Available data –
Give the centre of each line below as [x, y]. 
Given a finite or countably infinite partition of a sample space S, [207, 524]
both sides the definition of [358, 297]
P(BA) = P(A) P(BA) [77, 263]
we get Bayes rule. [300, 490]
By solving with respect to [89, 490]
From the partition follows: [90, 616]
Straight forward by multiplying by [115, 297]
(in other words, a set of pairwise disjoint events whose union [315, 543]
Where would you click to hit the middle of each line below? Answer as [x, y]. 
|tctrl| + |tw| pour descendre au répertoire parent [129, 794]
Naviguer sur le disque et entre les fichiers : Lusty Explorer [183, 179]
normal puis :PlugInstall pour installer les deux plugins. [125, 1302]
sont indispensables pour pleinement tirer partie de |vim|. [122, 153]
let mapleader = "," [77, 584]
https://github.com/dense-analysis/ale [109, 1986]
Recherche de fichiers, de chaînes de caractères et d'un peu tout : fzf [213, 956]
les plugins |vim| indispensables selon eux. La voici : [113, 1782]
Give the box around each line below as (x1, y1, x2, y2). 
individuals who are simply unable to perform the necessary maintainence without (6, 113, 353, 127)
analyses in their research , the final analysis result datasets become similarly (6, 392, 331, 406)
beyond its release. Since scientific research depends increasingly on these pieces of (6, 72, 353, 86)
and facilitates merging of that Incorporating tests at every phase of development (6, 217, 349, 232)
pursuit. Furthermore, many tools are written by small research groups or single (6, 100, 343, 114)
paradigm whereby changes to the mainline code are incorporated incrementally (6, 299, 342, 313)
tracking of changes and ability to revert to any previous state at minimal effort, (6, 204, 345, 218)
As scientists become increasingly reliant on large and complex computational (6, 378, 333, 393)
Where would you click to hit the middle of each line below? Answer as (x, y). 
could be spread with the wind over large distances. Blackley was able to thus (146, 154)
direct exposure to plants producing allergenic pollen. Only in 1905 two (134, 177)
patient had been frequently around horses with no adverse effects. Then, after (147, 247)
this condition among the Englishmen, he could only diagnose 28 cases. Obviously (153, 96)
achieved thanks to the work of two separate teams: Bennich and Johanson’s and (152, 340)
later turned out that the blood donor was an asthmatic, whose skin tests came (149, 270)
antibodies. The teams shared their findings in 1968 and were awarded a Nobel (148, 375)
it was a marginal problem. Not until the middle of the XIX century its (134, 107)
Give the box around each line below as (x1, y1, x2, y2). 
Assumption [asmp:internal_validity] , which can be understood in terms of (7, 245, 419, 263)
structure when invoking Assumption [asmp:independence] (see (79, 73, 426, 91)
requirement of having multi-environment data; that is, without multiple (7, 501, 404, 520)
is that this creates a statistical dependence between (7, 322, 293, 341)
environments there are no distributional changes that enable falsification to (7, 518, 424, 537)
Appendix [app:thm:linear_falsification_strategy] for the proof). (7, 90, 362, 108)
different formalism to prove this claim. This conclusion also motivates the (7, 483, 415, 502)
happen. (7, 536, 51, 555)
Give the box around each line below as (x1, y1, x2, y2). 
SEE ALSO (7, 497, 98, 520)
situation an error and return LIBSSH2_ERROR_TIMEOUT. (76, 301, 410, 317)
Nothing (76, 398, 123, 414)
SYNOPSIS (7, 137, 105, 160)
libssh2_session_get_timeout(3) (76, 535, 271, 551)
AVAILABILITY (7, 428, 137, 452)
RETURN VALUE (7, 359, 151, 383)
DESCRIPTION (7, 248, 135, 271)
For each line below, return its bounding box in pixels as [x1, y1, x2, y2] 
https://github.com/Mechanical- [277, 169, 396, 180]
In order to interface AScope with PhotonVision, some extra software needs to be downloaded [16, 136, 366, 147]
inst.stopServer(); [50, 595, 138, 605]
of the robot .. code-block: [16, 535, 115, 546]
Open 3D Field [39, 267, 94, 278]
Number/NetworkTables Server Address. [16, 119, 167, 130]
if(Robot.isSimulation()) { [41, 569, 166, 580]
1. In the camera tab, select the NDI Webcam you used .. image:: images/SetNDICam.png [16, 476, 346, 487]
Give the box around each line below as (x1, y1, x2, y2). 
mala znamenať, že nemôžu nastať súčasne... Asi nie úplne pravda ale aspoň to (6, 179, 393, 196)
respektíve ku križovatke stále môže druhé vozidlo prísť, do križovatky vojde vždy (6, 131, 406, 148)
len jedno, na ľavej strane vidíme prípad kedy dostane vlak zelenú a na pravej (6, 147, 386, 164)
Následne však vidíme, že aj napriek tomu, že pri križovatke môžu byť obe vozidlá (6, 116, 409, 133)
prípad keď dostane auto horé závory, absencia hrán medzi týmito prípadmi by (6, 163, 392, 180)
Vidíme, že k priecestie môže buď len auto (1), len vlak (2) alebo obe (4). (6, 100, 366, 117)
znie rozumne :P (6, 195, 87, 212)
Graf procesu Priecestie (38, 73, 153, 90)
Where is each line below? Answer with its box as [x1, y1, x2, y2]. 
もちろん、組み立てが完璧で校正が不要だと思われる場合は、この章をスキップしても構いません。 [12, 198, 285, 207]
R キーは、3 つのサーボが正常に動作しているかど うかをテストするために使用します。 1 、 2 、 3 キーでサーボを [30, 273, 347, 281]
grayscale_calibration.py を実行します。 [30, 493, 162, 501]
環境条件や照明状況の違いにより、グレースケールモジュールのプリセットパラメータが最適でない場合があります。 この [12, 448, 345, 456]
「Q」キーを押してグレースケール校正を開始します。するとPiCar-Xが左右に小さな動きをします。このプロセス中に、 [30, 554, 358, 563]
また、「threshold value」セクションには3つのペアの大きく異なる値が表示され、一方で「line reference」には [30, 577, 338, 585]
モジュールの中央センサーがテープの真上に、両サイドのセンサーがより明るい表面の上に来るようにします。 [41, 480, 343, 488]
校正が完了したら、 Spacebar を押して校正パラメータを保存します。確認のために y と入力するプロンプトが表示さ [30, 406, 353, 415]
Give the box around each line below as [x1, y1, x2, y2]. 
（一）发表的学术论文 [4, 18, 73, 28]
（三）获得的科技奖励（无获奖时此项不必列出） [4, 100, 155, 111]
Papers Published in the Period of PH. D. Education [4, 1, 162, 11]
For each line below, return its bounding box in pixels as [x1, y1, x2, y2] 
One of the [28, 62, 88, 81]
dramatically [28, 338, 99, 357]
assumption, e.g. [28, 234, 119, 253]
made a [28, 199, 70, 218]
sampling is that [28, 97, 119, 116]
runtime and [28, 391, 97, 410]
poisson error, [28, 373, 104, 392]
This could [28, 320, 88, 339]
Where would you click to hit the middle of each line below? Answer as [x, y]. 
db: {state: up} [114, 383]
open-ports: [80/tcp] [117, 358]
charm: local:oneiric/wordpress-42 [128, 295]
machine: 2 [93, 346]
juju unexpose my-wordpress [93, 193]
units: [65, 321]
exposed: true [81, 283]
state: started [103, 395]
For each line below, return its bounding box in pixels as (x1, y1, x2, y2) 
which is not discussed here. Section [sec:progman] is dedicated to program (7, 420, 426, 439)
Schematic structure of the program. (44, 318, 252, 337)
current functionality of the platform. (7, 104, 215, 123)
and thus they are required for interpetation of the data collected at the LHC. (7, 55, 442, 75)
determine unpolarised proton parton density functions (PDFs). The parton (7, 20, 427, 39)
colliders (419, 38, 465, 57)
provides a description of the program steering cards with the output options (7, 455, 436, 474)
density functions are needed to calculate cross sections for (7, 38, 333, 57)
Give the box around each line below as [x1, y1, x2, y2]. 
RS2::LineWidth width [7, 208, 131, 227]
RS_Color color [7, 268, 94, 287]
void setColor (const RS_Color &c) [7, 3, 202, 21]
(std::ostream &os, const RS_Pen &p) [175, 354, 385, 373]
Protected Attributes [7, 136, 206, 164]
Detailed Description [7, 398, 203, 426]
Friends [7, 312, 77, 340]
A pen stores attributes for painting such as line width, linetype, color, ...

What to do – Copy all lines in the listing above where the string "changes" appears.

Exercise output –
paradigm whereby changes to the mainline code are incorporated incrementally (6, 299, 342, 313)
tracking of changes and ability to revert to any previous state at minimal effort, (6, 204, 345, 218)
environments there are no distributional changes that enable falsification to (7, 518, 424, 537)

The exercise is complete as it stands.